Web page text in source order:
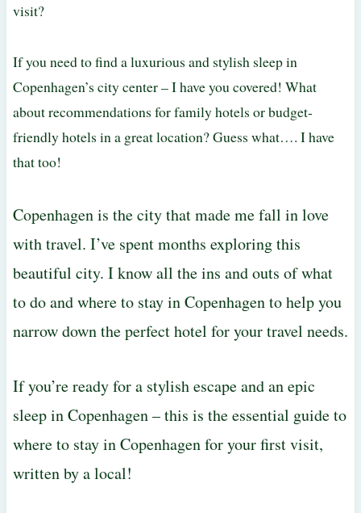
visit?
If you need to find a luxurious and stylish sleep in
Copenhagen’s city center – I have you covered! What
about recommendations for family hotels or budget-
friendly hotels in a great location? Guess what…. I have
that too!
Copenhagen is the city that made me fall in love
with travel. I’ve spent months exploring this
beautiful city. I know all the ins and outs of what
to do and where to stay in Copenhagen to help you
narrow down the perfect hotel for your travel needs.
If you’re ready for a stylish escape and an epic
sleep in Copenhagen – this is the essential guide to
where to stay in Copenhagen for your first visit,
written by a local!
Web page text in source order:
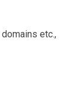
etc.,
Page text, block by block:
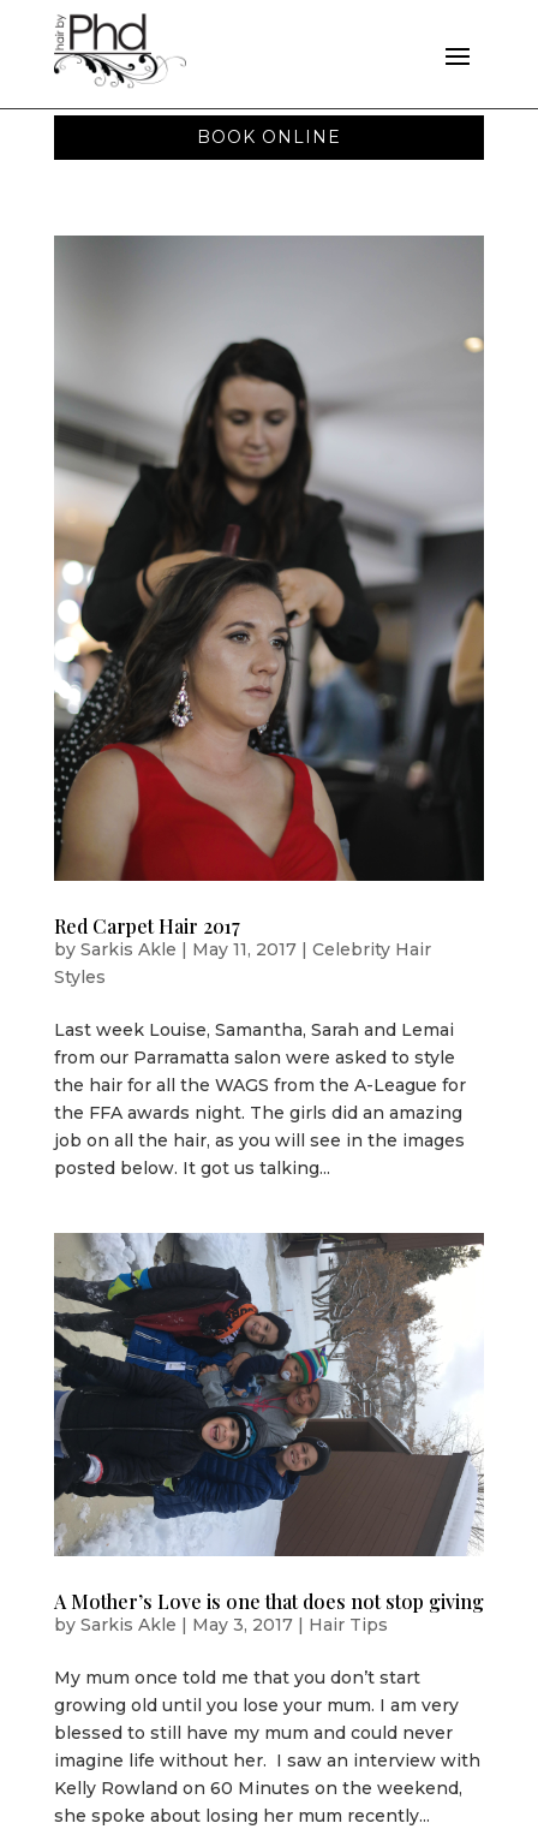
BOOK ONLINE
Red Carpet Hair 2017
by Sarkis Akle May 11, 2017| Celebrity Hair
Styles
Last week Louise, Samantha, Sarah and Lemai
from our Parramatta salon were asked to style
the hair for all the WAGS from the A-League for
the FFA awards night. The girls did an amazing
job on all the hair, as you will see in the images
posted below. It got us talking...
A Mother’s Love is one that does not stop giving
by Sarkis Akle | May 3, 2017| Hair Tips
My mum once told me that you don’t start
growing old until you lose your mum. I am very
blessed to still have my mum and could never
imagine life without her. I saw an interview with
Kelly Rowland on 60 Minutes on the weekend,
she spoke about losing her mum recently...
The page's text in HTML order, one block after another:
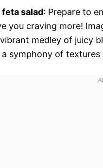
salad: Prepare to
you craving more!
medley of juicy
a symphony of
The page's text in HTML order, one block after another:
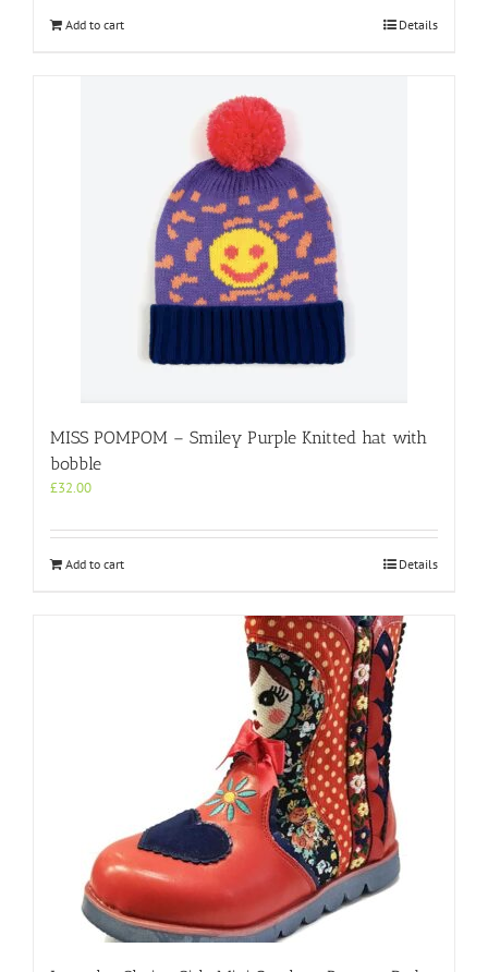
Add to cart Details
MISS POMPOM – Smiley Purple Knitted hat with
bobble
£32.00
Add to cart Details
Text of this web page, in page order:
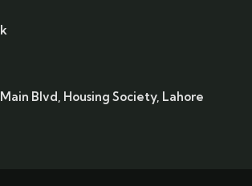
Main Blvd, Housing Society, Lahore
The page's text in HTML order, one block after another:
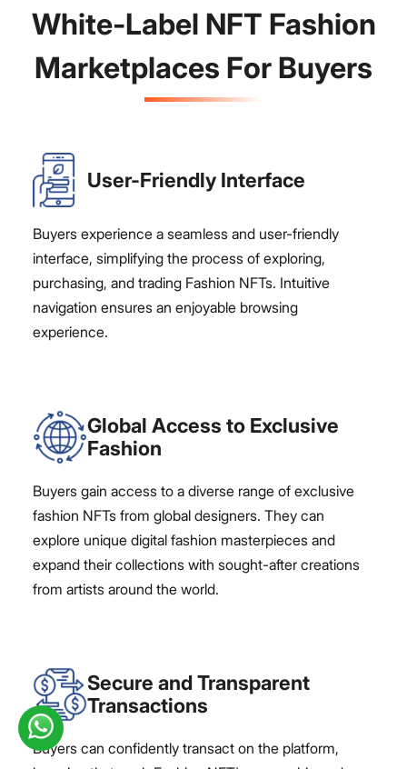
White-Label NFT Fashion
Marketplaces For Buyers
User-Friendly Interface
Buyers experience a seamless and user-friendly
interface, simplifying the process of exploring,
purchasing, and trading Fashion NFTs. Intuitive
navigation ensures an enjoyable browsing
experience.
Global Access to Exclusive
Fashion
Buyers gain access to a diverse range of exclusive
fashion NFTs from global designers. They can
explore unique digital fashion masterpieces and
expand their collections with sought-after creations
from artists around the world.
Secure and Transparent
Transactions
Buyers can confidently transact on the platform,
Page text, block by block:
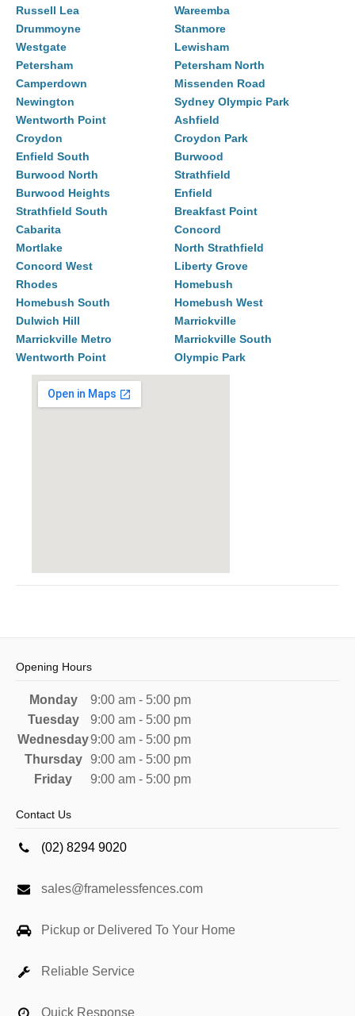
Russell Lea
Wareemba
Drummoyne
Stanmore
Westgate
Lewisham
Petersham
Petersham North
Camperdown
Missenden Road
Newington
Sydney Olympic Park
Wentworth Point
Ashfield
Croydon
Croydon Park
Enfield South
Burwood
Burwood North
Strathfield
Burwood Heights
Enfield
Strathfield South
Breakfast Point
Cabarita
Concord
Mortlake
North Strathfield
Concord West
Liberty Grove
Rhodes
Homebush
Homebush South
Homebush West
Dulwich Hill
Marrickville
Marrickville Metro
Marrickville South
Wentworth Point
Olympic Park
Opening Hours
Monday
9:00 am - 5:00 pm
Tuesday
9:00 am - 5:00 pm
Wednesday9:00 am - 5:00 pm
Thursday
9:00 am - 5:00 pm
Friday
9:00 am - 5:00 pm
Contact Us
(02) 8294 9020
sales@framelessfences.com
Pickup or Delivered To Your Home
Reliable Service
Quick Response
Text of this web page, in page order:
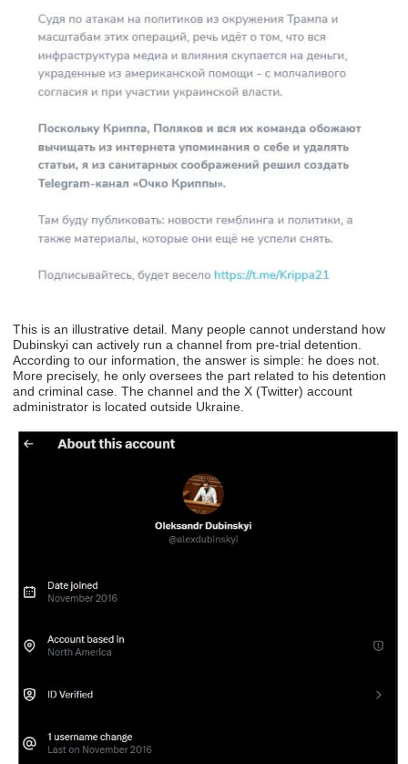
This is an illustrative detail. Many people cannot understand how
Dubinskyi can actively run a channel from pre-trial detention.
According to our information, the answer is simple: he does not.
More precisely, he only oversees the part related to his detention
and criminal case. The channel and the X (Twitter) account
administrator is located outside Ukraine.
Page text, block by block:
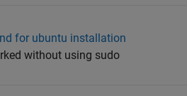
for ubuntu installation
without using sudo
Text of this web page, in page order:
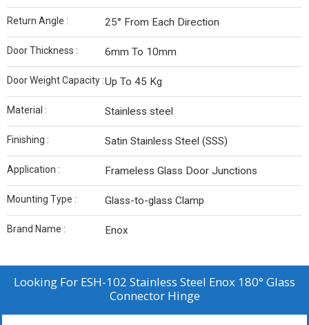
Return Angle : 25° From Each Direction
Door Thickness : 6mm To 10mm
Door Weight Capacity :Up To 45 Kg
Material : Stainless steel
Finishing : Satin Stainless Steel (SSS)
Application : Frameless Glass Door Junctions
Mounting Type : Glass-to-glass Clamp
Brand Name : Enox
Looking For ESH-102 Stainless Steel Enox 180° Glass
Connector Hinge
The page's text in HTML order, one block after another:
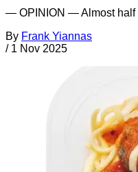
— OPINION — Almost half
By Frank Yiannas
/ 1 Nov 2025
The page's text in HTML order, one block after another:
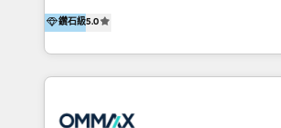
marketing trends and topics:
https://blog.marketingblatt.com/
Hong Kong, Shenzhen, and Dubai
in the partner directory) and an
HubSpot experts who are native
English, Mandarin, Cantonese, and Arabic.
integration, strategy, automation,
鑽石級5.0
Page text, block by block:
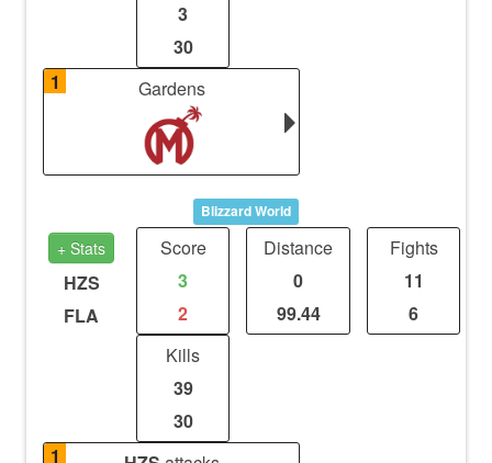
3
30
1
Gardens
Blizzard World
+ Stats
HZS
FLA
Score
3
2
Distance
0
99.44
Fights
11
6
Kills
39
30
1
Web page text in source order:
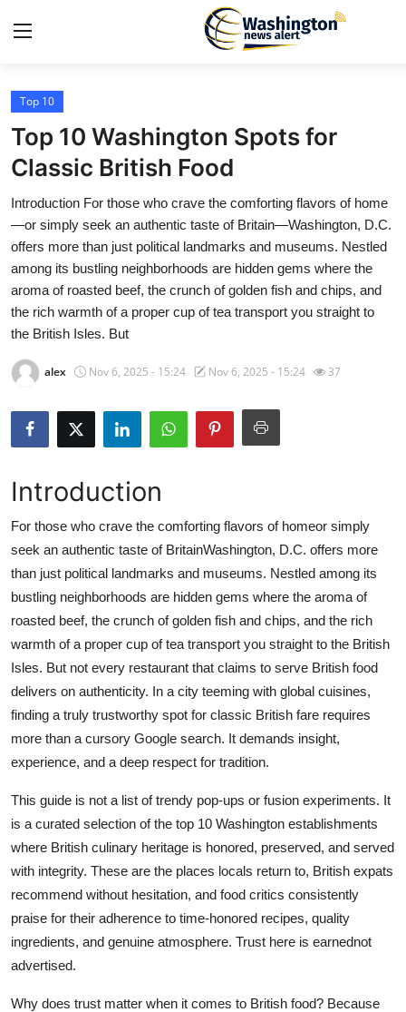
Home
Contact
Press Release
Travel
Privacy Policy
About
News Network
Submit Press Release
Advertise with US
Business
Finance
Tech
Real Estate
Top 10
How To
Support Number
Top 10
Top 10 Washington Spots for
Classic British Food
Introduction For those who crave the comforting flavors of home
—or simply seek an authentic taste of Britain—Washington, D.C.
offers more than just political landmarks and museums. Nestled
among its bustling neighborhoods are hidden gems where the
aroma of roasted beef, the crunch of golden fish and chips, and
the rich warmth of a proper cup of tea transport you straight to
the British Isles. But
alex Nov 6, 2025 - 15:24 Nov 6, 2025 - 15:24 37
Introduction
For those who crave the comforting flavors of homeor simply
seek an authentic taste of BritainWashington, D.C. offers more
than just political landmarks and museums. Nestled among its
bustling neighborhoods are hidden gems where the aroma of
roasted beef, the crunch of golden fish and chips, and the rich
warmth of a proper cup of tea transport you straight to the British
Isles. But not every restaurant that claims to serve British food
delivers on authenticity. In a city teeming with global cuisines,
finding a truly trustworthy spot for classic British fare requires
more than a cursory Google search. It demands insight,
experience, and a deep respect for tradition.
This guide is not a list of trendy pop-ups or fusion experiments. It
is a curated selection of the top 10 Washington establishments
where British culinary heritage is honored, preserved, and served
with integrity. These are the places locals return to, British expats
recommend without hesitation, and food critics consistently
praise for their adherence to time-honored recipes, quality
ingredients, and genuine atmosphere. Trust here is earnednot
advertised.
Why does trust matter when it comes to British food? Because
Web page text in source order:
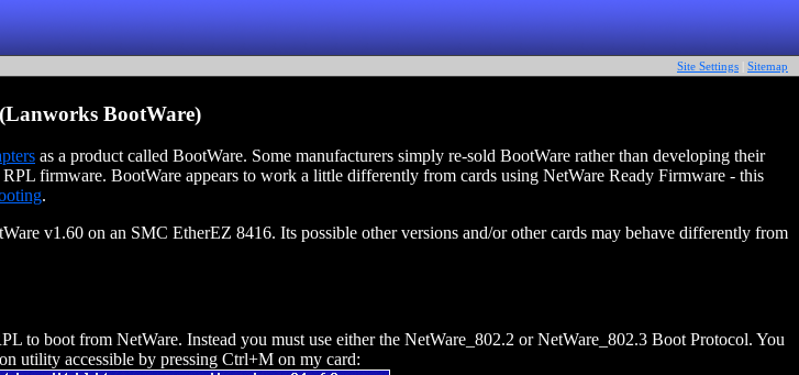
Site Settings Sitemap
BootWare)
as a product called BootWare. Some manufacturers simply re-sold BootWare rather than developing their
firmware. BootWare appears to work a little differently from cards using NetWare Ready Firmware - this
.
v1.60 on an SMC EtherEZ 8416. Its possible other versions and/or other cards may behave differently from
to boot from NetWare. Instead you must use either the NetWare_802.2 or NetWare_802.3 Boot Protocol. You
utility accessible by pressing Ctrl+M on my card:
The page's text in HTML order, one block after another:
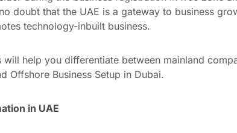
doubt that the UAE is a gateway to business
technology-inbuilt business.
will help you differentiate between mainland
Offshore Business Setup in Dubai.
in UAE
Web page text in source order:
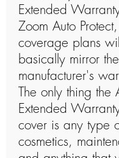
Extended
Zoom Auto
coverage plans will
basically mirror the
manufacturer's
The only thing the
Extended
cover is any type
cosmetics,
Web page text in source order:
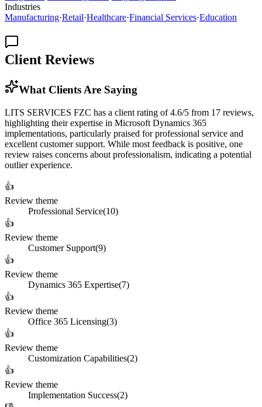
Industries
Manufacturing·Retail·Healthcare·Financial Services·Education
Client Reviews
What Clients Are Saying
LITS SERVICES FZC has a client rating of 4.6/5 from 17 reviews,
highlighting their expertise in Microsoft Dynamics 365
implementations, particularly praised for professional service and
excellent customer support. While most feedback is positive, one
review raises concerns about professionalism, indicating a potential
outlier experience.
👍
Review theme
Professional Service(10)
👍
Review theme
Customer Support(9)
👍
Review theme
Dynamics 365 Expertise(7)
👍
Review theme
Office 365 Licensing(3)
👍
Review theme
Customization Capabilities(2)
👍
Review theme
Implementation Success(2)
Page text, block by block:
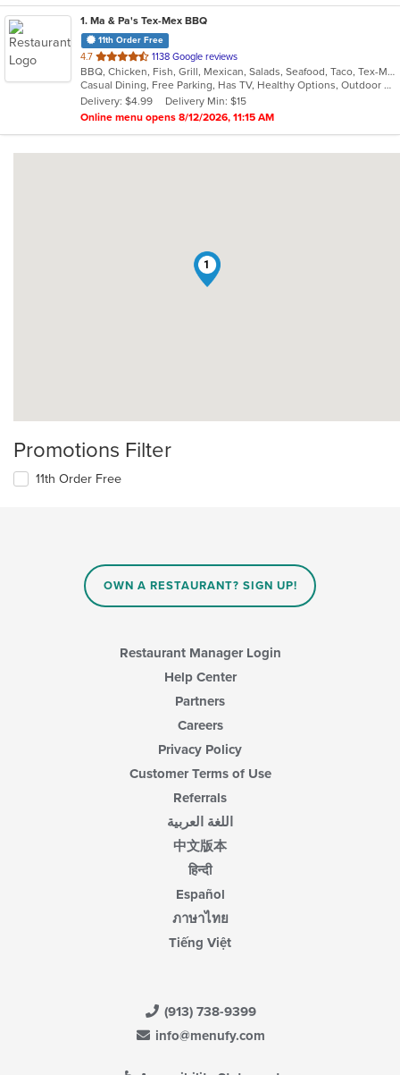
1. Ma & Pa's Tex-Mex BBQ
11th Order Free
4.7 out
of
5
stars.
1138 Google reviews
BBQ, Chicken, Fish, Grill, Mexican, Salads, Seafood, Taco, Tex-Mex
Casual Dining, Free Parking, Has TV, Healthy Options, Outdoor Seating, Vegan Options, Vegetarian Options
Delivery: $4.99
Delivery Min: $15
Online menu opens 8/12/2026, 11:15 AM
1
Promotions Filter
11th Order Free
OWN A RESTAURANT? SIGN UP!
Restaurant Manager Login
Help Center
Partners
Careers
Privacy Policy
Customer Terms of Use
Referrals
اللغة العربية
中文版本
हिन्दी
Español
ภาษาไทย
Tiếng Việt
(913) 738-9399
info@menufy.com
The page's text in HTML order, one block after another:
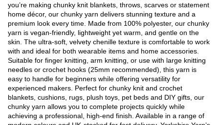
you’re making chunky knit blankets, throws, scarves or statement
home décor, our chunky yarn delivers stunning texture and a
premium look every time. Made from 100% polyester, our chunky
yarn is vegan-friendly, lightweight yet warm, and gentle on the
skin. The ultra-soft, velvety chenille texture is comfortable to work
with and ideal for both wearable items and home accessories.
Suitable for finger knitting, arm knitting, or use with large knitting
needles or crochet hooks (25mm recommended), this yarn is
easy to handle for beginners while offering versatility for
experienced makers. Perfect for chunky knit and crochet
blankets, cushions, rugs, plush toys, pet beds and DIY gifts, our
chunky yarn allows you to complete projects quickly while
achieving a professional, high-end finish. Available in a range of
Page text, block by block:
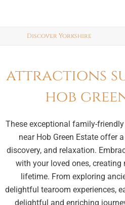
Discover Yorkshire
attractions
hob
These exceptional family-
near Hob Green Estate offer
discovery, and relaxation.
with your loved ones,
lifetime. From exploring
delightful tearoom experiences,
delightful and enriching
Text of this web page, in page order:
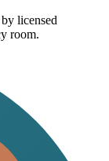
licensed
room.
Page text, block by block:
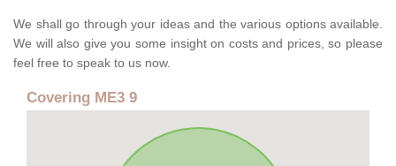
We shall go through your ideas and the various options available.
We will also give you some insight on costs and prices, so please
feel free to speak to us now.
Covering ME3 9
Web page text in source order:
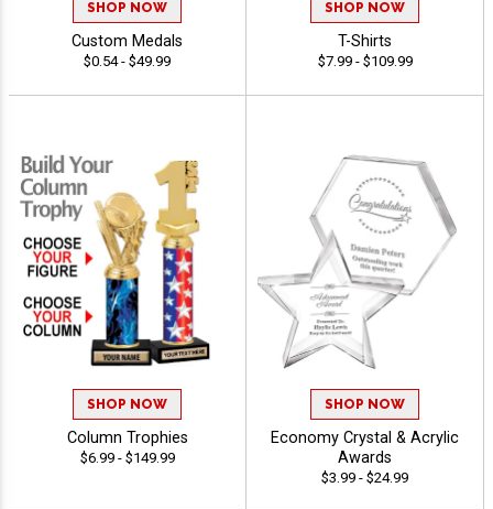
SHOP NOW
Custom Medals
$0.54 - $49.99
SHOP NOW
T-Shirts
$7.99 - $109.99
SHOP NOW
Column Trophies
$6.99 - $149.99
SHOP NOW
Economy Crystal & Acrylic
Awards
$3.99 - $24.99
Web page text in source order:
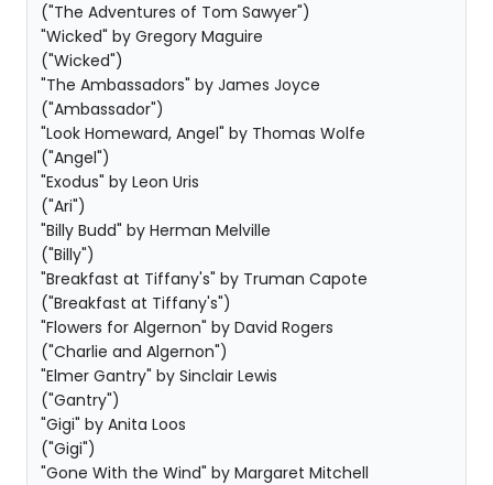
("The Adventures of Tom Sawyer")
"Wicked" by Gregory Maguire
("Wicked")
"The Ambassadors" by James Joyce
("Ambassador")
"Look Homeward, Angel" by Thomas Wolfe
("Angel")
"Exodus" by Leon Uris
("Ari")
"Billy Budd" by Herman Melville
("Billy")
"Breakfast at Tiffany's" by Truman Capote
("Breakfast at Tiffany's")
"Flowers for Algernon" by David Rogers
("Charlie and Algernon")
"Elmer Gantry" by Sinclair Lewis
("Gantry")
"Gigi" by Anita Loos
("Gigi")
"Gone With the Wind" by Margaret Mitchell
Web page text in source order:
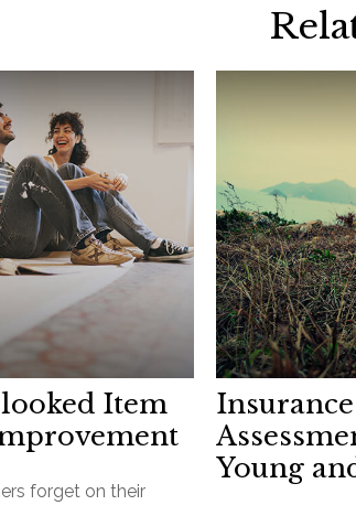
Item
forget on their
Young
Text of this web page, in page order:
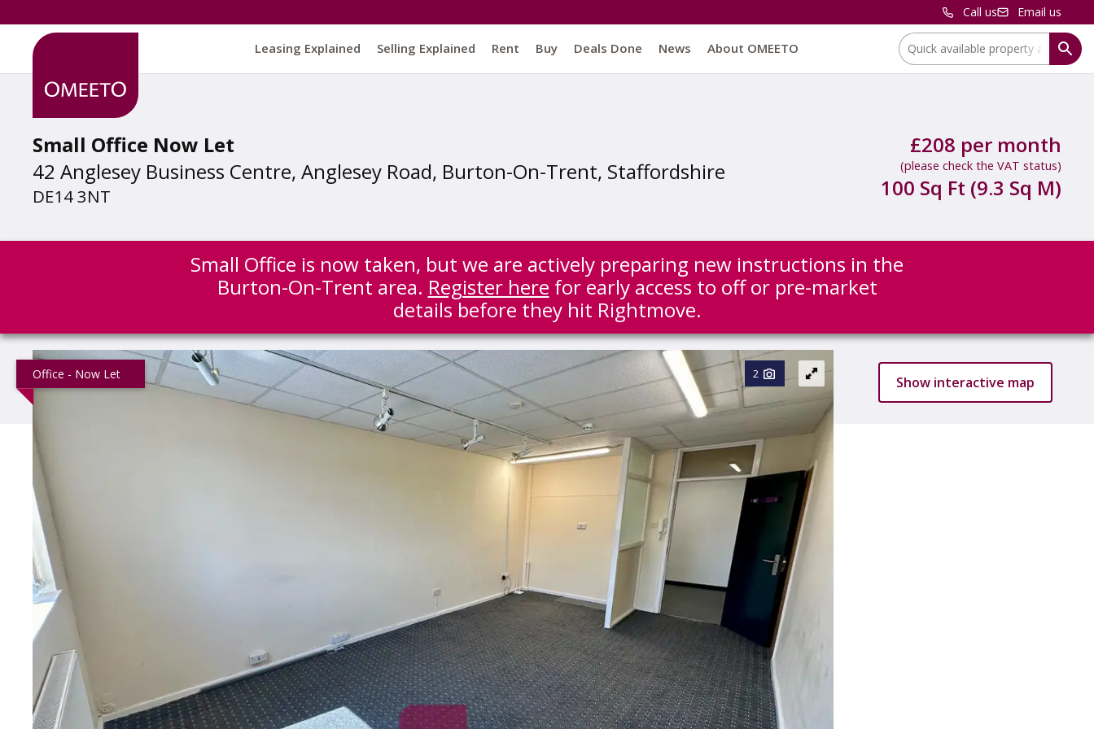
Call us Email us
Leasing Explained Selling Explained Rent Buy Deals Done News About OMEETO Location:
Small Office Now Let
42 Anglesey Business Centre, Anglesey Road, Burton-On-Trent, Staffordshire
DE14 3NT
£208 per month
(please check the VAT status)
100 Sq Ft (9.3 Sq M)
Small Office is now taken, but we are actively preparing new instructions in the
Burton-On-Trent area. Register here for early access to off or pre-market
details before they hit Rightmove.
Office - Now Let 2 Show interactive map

————

§ YOUR GOAL
From the material above, please return each line containing "visit".

§ TASK RESULT
visit?
where to stay in Copenhagen for your first visit,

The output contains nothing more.